Considering the limited corpus at the moment and the limited scope of the current project, this exploration is meant mainly as an illustration for the potential of `GROBID` or other automated retrieval of tables in future projects. As such, these out-of-the-box numbers are promising for effective retrieval of tables. For the current project, manual table extraction is preferred to keep the project on track. If there is remaining time at the end of the project, it is possible to pick up automated retrieval of tables.
# Future possibilities
`GROBID` is a machine learning library, which would allow a training set to be created to improve table detection (or other aspects of a paper).

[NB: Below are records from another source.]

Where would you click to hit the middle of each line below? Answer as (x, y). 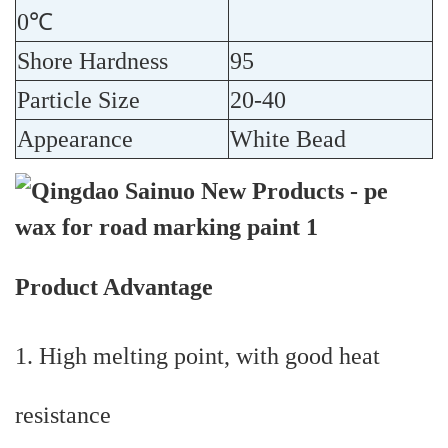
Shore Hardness (92, 61)
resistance (63, 415)
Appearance (75, 139)
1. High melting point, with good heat (197, 356)
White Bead (288, 139)
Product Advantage (114, 287)
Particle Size (78, 100)
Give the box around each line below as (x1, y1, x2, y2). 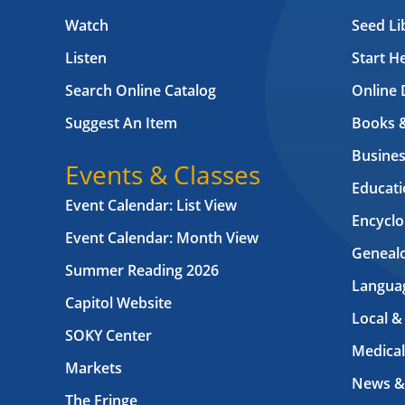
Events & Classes (65, 157, 260, 193)
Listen (65, 48, 107, 69)
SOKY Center (65, 325, 152, 346)
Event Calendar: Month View (65, 228, 259, 249)
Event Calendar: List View (65, 195, 237, 216)
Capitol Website (65, 293, 172, 314)
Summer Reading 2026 (65, 260, 219, 281)
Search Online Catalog (65, 80, 216, 101)
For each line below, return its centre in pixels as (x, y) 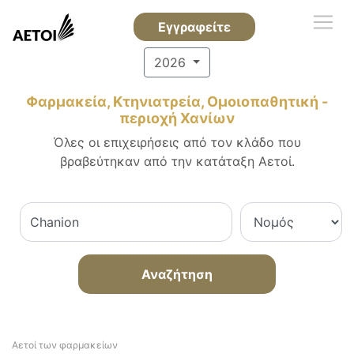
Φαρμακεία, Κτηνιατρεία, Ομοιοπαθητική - (177, 102)
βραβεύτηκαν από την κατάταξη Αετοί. (177, 161)
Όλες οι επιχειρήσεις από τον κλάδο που (177, 142)
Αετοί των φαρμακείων (65, 345)
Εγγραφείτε (194, 27)
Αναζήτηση (177, 274)
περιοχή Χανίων (177, 118)
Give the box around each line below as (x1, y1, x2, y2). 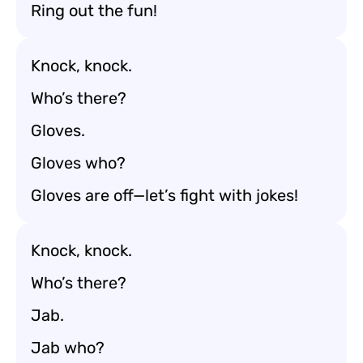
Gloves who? (31, 153, 126, 173)
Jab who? (31, 338, 105, 357)
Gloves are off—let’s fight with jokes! (31, 186, 298, 205)
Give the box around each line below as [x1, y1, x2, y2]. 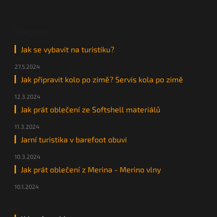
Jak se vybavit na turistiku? [21, 45, 114, 54]
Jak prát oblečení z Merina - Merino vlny [21, 165, 161, 174]
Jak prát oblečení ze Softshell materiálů [21, 105, 160, 114]
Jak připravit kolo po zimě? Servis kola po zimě [21, 75, 183, 84]
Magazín [15, 26, 48, 37]
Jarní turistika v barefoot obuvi [21, 135, 127, 144]
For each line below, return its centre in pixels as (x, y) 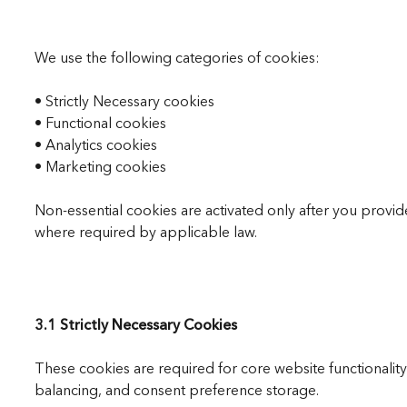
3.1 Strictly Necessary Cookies (135, 325)
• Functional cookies (100, 123)
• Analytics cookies (95, 145)
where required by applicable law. (145, 232)
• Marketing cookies (100, 167)
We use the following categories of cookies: (177, 58)
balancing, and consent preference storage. (176, 390)
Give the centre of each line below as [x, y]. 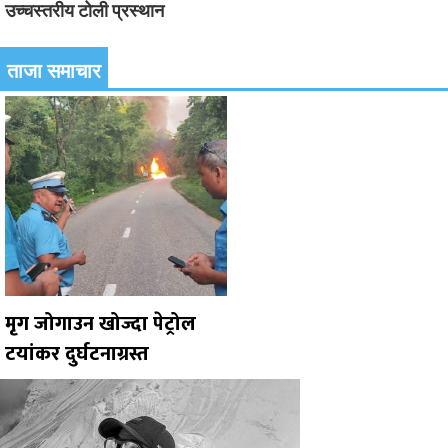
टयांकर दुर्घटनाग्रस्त [77, 353]
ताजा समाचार [54, 70]
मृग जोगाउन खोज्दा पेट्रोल [100, 323]
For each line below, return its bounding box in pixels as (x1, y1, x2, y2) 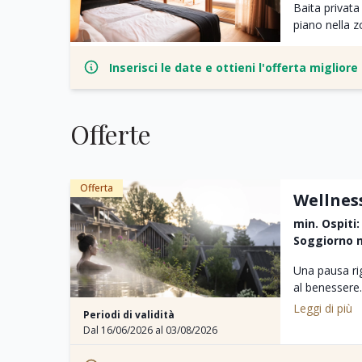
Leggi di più (293, 300, 352, 316)
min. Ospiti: (293, 215, 360, 231)
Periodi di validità (83, 307, 175, 322)
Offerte (70, 116, 151, 151)
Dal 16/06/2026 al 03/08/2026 (83, 322, 217, 337)
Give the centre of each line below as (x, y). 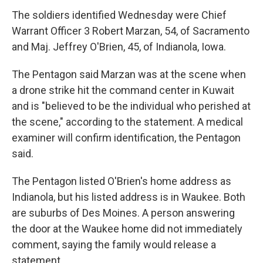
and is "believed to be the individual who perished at (131, 106)
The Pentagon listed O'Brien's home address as (122, 181)
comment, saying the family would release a (114, 245)
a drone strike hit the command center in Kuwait (123, 90)
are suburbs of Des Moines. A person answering (123, 213)
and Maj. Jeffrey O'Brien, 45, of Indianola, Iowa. (119, 47)
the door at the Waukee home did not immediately (127, 229)
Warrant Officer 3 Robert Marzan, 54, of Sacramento (131, 31)
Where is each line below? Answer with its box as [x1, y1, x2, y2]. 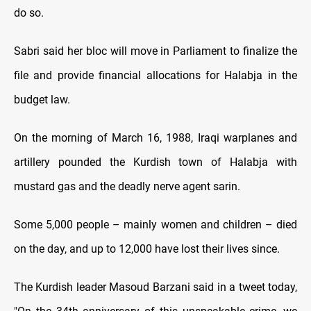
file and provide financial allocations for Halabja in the [14, 68, 297, 82]
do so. [14, 6, 44, 19]
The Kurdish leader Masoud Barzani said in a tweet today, [14, 280, 297, 294]
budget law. [14, 92, 70, 106]
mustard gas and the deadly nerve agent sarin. [14, 179, 240, 193]
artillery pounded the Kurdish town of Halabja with [14, 155, 297, 169]
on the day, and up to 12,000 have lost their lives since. [14, 242, 280, 255]
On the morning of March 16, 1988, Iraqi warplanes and [14, 131, 297, 144]
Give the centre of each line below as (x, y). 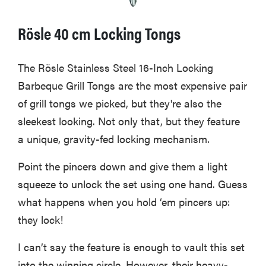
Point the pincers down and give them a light (123, 166)
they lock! (40, 219)
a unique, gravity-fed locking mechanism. (114, 138)
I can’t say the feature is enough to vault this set (131, 246)
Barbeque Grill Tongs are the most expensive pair (132, 85)
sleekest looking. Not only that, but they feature (129, 121)
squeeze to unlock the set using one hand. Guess (133, 183)
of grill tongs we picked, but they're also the (120, 103)
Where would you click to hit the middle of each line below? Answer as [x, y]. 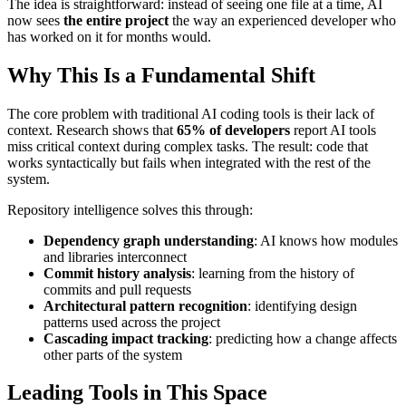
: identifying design [302, 305]
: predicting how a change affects [303, 338]
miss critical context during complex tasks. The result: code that [188, 146]
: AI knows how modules [326, 240]
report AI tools [333, 130]
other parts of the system [113, 354]
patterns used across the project [132, 322]
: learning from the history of [273, 273]
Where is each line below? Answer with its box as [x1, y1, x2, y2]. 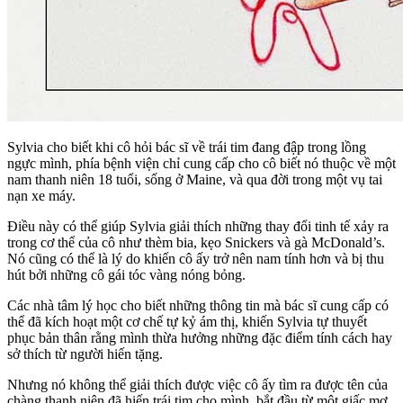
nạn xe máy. [7, 188, 76, 204]
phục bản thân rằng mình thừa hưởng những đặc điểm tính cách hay [7, 330, 392, 346]
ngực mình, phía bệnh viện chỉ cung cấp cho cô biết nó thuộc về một [7, 156, 396, 172]
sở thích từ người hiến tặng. [7, 346, 163, 363]
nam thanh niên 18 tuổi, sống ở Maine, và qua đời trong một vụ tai [7, 172, 382, 188]
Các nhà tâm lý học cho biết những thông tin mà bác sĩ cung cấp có [7, 298, 389, 314]
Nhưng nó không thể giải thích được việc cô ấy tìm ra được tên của [7, 377, 388, 393]
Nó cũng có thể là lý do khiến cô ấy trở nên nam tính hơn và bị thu [7, 251, 384, 267]
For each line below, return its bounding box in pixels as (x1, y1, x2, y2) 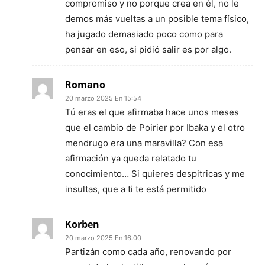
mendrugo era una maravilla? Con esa (65, 137, 223, 148)
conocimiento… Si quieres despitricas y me (65, 168, 245, 179)
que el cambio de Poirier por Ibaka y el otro (65, 122, 245, 133)
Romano (65, 78, 105, 91)
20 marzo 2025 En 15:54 (65, 94, 141, 102)
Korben (65, 218, 99, 231)
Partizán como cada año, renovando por (65, 246, 231, 257)
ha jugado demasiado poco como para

The documentation for the `GROBID` package is unclear (to CHJH) how this would work exactly and would require considerable additional work. Nonetheless, for scalability, this could prove crucial. Nonetheless, investing in using `GROBID` to this end would also flow back into future endeavours to train for example figure retrieval. Additionally, the `GROBID` library is used by for example CERN and HAL Research Archive, which would create additional value for any contributions made.